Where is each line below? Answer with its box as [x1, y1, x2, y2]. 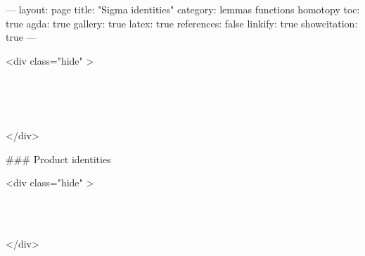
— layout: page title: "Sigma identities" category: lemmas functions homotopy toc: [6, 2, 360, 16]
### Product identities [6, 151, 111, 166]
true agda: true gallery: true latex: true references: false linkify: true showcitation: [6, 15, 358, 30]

★ ★ ★

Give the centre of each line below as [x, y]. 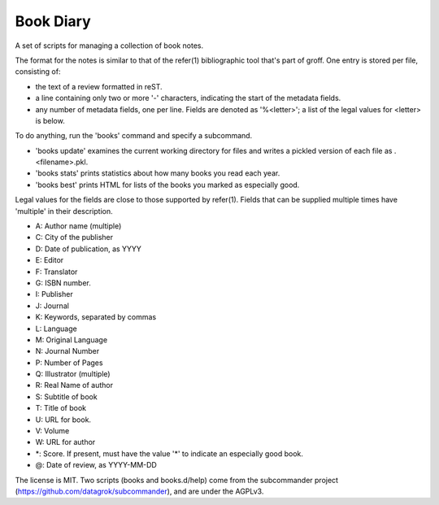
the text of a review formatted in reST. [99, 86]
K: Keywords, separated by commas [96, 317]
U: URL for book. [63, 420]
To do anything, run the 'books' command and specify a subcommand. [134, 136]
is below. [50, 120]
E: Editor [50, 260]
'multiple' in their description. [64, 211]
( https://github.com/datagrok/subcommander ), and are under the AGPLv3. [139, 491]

★ ★ ★

**WHAT YOU SHOULD DO:** In the entries above, find the line holding "To do anything, run" and the line holding "( https://github.com/datagrok/subcommander ), and", then retype exactly those two lines and every line between them, and nothing else.

**ANSWER AREA:**
To do anything, run the 'books' command and specify a subcommand. [134, 136]
is below. [50, 120]
E: Editor [50, 260]
'multiple' in their description. [64, 211]
( https://github.com/datagrok/subcommander ), and are under the AGPLv3. [139, 491]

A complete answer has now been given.